_What is needed:_ Some of the lines below need repeating. Reproduce exactly those between the lines holding "enough gas and diesel to" and "manufacturer offer.", inclusive.

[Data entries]
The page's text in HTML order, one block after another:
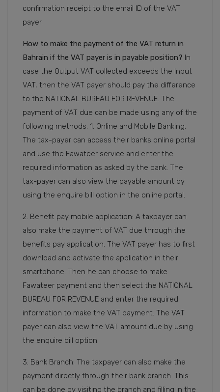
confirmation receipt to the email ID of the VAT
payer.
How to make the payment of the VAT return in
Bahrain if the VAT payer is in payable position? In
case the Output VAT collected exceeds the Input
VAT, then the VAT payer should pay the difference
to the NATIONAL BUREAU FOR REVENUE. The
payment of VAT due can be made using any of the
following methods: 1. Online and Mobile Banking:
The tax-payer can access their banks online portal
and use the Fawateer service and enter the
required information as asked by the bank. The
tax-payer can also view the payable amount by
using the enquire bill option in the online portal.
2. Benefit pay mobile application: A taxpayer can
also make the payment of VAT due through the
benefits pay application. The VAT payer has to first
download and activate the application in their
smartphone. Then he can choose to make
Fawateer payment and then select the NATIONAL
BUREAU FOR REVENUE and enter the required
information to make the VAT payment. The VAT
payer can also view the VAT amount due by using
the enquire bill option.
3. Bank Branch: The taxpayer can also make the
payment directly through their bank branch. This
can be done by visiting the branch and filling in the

==

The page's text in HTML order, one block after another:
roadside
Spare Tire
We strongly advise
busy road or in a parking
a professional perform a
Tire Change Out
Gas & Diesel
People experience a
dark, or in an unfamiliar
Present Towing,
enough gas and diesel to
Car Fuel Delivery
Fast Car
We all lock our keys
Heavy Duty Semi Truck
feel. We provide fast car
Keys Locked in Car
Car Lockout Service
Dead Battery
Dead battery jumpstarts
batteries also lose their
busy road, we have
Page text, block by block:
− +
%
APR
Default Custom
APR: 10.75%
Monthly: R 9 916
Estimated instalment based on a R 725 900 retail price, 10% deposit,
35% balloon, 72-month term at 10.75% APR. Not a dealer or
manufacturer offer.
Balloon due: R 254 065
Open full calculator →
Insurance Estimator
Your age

_Task solution:_
enough gas and diesel to
Car Fuel Delivery
Fast Car
We all lock our keys
Heavy Duty Semi Truck
feel. We provide fast car
Keys Locked in Car
Car Lockout Service
Dead Battery
Dead battery jumpstarts
batteries also lose their
busy road, we have
Page text, block by block:
− +
%
APR
Default Custom
APR: 10.75%
Monthly: R 9 916
Estimated instalment based on a R 725 900 retail price, 10% deposit,
35% balloon, 72-month term at 10.75% APR. Not a dealer or
manufacturer offer.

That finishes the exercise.